(AIM OF THE EXERCISE): Filter the records down to the lines that hold the word "business", and copy each of those lines.

Excerpts from a dataset:
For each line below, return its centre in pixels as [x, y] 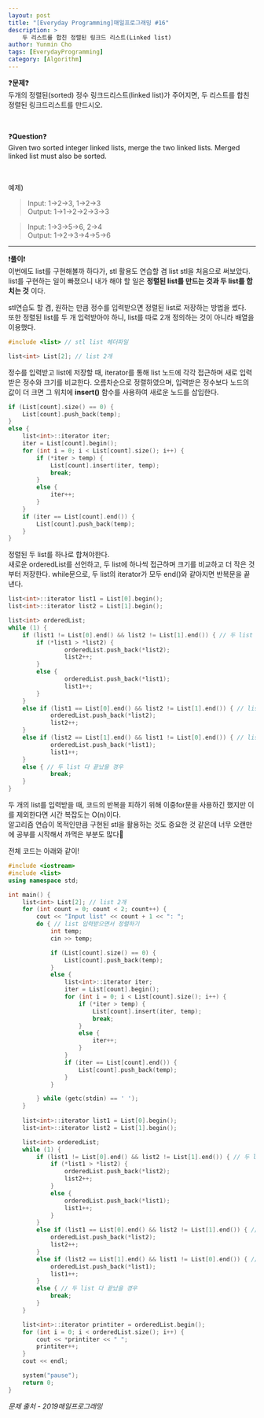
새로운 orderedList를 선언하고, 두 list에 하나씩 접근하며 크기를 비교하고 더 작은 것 [132, 564]
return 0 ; [38, 1383]
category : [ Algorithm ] [45, 60]
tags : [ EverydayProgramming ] [56, 52]
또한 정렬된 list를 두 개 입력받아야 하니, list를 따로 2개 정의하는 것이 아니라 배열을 [131, 317]
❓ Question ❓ [27, 136]
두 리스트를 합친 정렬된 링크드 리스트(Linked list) [97, 37]
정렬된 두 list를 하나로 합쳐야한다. [59, 555]
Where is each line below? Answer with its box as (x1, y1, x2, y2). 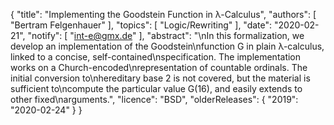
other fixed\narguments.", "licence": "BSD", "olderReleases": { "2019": (10, 94, 299, 105)
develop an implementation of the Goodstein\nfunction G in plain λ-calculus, (10, 40, 325, 52)
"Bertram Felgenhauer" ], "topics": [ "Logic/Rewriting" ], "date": (10, 19, 273, 31)
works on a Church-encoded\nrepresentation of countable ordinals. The (10, 62, 308, 73)
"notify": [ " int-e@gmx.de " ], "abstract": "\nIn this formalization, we (27, 30, 305, 41)
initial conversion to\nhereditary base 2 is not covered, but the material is (10, 72, 311, 84)
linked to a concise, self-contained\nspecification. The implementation (10, 51, 302, 63)
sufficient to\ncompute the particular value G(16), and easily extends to (10, 83, 303, 94)
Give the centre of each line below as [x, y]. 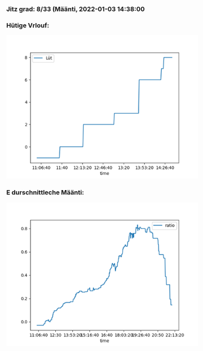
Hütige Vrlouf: [28, 25]
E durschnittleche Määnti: [45, 193]
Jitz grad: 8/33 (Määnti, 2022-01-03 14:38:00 [76, 9]
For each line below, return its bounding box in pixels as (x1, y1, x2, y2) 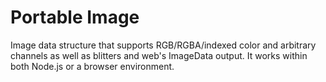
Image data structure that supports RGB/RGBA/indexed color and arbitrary (10, 39, 317, 51)
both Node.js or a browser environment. (10, 60, 175, 72)
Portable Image (10, 6, 140, 29)
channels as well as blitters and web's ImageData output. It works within (10, 49, 308, 61)
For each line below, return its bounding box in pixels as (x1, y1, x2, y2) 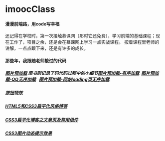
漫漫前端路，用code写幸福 (5, 21, 60, 27)
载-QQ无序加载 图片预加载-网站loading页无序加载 (5, 76, 110, 82)
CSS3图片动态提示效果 (5, 131, 52, 137)
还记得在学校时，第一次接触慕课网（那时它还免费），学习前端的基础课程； (5, 33, 156, 39)
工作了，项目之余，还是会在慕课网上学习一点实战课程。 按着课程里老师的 (9, 39, 160, 45)
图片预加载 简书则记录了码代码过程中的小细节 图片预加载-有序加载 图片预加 (5, 70, 159, 76)
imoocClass (5, 3, 55, 15)
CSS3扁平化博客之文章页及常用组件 (5, 117, 78, 123)
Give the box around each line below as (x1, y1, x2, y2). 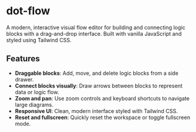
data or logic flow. (14, 88, 60, 96)
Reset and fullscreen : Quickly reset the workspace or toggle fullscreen (14, 114, 191, 121)
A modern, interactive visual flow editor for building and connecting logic (6, 24, 186, 31)
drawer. (14, 76, 34, 83)
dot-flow (6, 4, 51, 18)
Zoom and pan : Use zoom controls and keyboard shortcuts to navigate (14, 95, 190, 102)
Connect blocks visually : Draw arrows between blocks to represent (14, 82, 183, 89)
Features (6, 54, 40, 64)
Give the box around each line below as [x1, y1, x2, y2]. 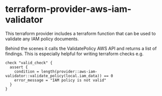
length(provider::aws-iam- [41, 69, 98, 74]
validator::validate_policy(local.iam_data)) [5, 73, 102, 78]
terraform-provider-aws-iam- [5, 3, 132, 15]
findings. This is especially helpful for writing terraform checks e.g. [5, 51, 144, 57]
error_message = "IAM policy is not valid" [14, 78, 107, 83]
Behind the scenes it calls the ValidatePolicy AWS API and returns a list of [5, 45, 157, 51]
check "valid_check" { [5, 60, 53, 65]
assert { [10, 65, 28, 70]
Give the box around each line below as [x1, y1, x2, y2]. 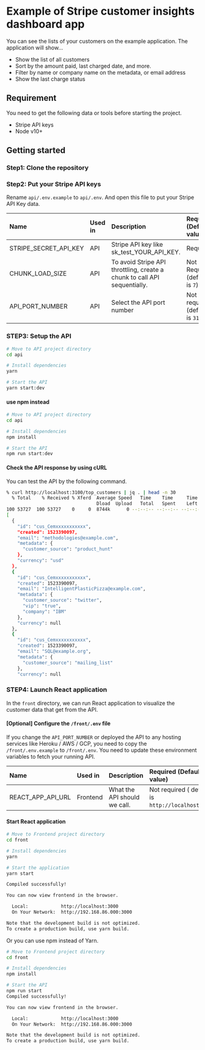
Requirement [6, 93, 57, 103]
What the [109, 785, 135, 793]
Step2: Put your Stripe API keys [6, 180, 101, 188]
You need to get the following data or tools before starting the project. [6, 109, 182, 117]
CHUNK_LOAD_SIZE [9, 269, 67, 278]
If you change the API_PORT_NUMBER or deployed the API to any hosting [6, 733, 181, 740]
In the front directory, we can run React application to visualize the [6, 699, 175, 707]
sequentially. [111, 281, 148, 290]
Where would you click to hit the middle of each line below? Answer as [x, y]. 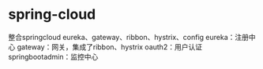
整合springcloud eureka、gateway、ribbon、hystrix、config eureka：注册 [129, 37]
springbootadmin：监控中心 [53, 56]
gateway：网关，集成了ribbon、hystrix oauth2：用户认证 [110, 47]
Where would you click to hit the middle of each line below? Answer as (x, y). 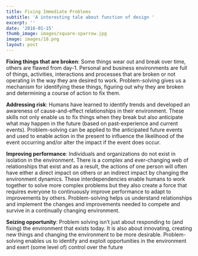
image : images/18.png (33, 39)
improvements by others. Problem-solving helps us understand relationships (99, 198)
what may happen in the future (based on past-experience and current (92, 123)
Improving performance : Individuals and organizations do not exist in (91, 153)
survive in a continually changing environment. (63, 210)
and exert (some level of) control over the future (64, 247)
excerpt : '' (21, 23)
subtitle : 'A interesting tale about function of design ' (80, 17)
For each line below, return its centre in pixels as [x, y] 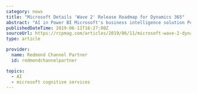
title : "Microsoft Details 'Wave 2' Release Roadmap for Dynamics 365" [95, 17]
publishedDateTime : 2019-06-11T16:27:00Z [57, 28]
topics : [16, 71]
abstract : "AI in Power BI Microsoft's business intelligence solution [95, 22]
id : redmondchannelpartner [44, 60]
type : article [23, 39]
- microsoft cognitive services [51, 82]
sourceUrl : [19, 33]
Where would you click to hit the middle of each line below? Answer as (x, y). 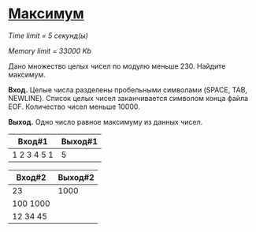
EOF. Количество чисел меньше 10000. (74, 107)
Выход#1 (80, 141)
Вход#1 (33, 141)
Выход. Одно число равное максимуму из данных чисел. (106, 122)
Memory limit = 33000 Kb (50, 51)
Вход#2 (31, 177)
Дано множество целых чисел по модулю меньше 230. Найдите (117, 66)
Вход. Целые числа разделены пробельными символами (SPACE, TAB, (128, 90)
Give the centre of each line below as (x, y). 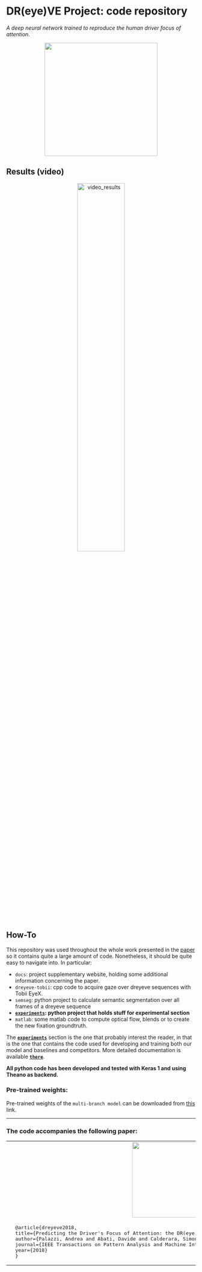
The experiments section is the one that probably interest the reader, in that (99, 1037)
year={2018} (31, 1251)
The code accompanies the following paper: (72, 1131)
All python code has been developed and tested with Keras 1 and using (96, 1068)
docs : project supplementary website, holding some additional (91, 974)
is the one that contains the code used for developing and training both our (99, 1044)
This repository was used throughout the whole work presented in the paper (101, 949)
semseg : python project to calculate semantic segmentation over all (97, 1000)
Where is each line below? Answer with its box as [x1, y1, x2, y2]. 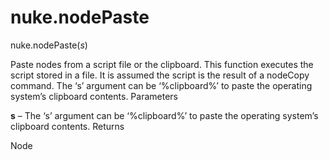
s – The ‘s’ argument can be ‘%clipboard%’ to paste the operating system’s [10, 109, 319, 121]
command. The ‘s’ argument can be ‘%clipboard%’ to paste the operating [10, 79, 313, 91]
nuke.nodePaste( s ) [10, 39, 88, 51]
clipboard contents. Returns [10, 120, 125, 132]
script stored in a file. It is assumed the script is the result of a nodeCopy [10, 69, 310, 81]
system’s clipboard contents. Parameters [10, 90, 178, 102]
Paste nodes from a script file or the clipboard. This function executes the [10, 58, 314, 70]
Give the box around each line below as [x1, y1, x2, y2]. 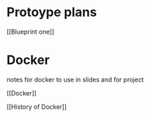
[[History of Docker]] [6, 103, 67, 111]
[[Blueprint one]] [6, 27, 55, 36]
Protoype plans [6, 4, 98, 20]
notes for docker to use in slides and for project [6, 75, 145, 84]
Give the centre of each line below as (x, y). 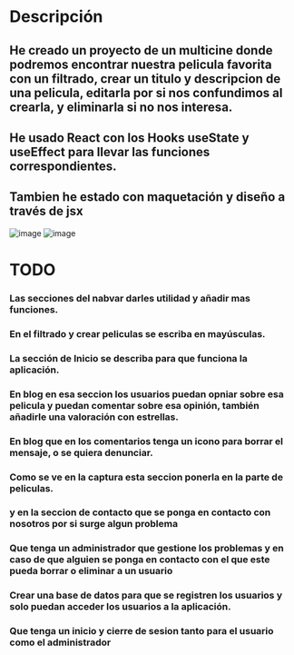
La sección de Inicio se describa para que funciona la (128, 358)
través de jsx (46, 211)
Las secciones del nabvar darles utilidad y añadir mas (130, 298)
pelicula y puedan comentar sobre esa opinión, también (135, 405)
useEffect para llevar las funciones (110, 152)
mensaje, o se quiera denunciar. (81, 452)
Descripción (56, 17)
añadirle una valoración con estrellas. (94, 417)
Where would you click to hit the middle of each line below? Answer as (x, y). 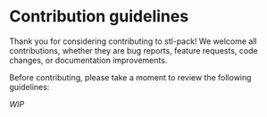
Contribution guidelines (99, 17)
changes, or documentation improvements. (88, 60)
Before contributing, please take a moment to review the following (130, 77)
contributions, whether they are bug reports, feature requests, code (133, 50)
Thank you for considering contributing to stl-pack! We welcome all (133, 41)
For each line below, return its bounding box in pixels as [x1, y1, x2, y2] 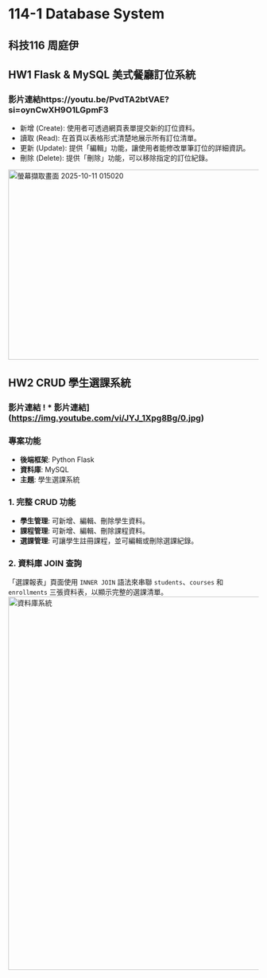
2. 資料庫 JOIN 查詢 [8, 558, 82, 569]
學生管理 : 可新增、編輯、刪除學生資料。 [19, 516, 149, 526]
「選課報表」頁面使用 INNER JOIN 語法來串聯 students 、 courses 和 [8, 577, 224, 587]
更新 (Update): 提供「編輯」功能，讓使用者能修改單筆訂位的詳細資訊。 [19, 143, 250, 153]
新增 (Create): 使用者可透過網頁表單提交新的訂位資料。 [19, 123, 199, 133]
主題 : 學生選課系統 [19, 475, 80, 484]
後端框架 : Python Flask [19, 455, 95, 464]
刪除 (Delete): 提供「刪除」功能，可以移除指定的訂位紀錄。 [19, 153, 213, 163]
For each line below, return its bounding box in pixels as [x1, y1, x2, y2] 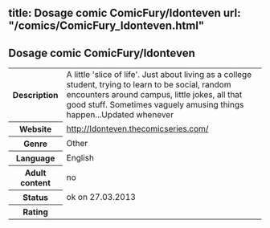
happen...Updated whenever [66, 109, 174, 120]
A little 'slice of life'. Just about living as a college [66, 69, 252, 80]
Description [12, 89, 59, 100]
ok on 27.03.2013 [66, 191, 137, 202]
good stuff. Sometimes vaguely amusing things [66, 100, 244, 111]
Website [18, 124, 52, 135]
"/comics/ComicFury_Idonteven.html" [8, 19, 205, 33]
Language [15, 153, 55, 164]
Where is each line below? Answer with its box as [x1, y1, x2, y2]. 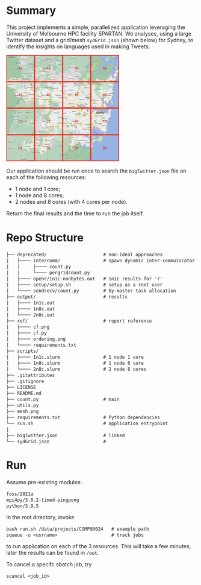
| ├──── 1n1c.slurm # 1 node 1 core [6, 354, 144, 361]
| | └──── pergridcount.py [6, 270, 90, 276]
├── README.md [6, 390, 42, 397]
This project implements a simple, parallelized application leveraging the [6, 24, 185, 31]
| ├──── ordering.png [6, 336, 66, 343]
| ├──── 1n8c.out [6, 306, 55, 312]
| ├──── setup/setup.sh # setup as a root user [6, 282, 163, 288]
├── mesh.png [6, 408, 39, 415]
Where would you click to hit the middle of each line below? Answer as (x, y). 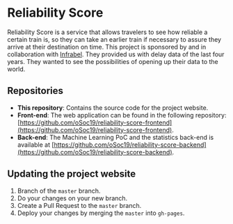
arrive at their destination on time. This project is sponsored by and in (107, 47)
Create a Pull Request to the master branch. (79, 205)
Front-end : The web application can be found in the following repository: (122, 115)
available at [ (35, 145)
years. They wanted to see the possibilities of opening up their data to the (113, 61)
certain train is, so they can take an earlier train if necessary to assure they (114, 39)
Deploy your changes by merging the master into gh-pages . (101, 213)
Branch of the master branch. (59, 191)
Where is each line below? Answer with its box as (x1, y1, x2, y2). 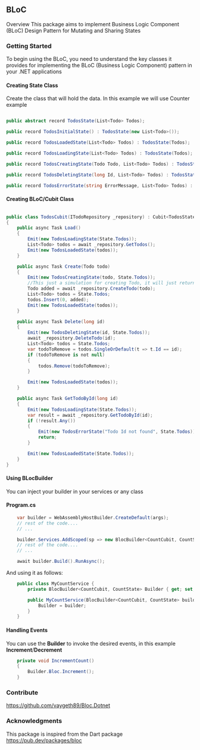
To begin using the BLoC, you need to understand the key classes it (6, 55, 172, 63)
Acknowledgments (6, 717, 62, 725)
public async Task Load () (17, 225, 82, 231)
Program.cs (6, 501, 36, 509)
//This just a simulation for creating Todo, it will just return (27, 280, 196, 286)
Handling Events (6, 626, 48, 634)
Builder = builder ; (37, 602, 86, 609)
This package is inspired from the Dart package (6, 730, 123, 737)
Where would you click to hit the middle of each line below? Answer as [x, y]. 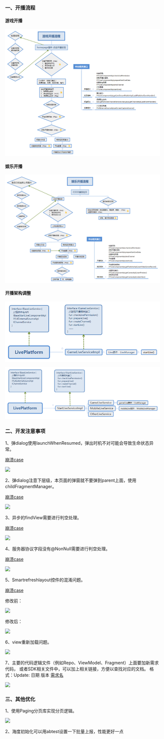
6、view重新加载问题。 [28, 642]
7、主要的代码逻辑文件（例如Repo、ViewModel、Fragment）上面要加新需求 [82, 663]
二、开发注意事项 [25, 431]
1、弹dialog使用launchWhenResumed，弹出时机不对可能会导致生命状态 [77, 443]
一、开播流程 [20, 7]
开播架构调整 [18, 293]
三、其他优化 [20, 699]
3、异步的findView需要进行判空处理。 [43, 517]
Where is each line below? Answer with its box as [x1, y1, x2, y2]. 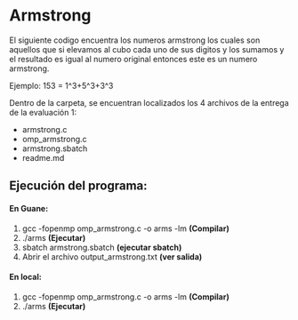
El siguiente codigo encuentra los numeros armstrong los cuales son [9, 35, 261, 45]
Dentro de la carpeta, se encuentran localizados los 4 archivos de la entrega [9, 97, 289, 108]
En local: [9, 272, 42, 283]
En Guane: [9, 203, 49, 213]
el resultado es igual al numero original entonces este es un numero [9, 53, 258, 64]
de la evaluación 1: [9, 107, 77, 117]
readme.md [21, 152, 65, 163]
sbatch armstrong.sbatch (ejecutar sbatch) [21, 242, 182, 252]
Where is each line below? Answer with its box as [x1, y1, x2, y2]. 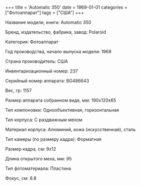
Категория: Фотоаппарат [5, 39, 59, 45]
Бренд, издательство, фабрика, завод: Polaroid [5, 29, 106, 35]
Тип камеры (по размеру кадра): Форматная [5, 136, 102, 142]
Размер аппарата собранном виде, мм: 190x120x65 [5, 98, 116, 103]
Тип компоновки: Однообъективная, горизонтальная [5, 107, 119, 113]
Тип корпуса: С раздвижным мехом [5, 117, 83, 123]
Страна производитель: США [5, 58, 68, 64]
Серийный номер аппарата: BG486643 [5, 78, 89, 83]
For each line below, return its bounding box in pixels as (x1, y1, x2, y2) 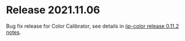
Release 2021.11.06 (6, 3, 100, 17)
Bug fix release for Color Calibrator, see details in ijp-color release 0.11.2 (6, 23, 179, 29)
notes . (6, 28, 22, 35)
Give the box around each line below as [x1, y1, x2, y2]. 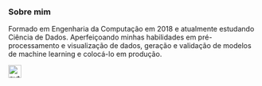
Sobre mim [8, 6, 52, 17]
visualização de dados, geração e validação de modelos [67, 41, 252, 50]
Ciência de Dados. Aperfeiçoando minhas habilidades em [8, 32, 197, 42]
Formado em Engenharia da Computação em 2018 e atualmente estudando [8, 24, 255, 34]
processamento [8, 41, 60, 50]
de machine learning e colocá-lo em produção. [8, 50, 162, 59]
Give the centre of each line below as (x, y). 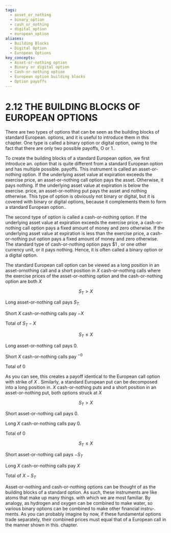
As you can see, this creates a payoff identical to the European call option (83, 376)
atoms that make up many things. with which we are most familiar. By (78, 498)
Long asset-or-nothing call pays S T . (43, 303)
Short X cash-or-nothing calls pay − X (45, 313)
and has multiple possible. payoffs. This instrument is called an (71, 169)
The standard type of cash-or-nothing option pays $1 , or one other (76, 244)
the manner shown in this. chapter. (42, 525)
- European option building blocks (48, 77)
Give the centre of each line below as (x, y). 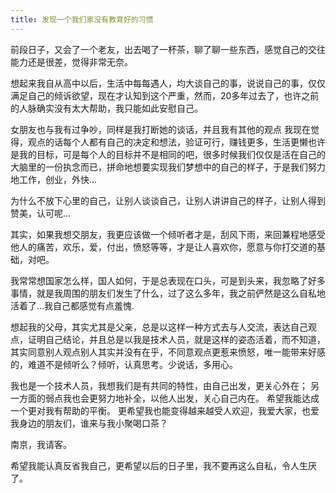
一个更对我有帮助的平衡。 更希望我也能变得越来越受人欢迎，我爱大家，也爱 (165, 410)
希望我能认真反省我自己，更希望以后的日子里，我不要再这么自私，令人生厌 (163, 465)
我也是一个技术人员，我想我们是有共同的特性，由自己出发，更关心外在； (159, 385)
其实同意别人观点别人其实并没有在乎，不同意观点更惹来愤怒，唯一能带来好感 (168, 352)
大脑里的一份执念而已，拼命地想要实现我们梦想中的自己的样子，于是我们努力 (168, 167)
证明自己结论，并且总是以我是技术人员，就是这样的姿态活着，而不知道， (176, 339)
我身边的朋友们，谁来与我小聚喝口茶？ (89, 423)
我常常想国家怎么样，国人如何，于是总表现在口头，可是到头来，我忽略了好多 (168, 280)
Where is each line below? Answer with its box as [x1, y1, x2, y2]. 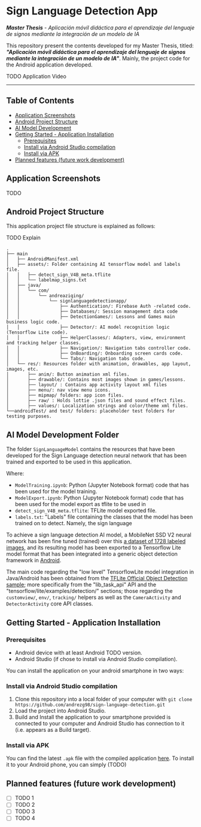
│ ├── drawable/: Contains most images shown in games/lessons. [6, 377, 186, 383]
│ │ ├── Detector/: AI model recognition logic [6, 325, 170, 331]
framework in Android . [6, 557, 62, 564]
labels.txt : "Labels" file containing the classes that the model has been [14, 513, 193, 520]
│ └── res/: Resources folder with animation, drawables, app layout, [6, 361, 191, 367]
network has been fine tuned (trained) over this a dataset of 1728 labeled [6, 538, 186, 545]
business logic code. [6, 319, 60, 325]
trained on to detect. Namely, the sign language [14, 520, 133, 527]
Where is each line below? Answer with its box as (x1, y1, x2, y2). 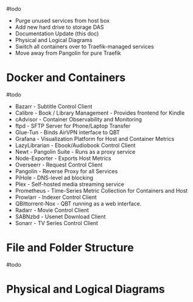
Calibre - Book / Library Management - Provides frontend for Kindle (15, 109, 185, 117)
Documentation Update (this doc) (15, 30, 99, 37)
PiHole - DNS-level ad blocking (15, 174, 93, 181)
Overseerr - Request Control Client (15, 161, 103, 168)
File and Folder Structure (6, 241, 134, 255)
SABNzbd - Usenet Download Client (15, 213, 106, 220)
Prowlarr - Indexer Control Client (15, 193, 97, 201)
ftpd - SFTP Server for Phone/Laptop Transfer (15, 122, 131, 129)
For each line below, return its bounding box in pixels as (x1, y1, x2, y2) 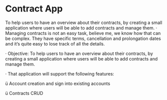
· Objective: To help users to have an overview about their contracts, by (5, 50, 153, 56)
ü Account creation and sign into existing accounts (5, 80, 111, 86)
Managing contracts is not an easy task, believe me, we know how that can (5, 30, 161, 36)
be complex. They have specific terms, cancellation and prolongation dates (5, 35, 161, 41)
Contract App (5, 3, 63, 14)
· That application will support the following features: (5, 70, 114, 76)
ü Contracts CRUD (5, 90, 44, 96)
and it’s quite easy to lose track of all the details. (5, 40, 105, 46)
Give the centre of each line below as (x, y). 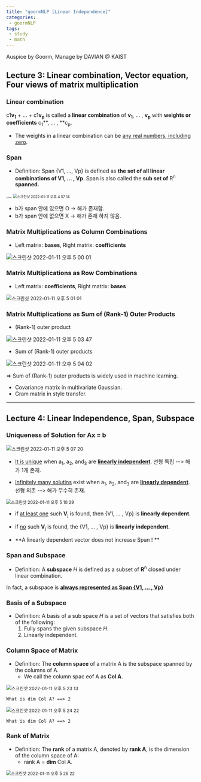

(REPLY):
abstract : "AI in Power BI Microsoft's business intelligence solution [95, 22]
business logic code. [6, 319, 60, 325]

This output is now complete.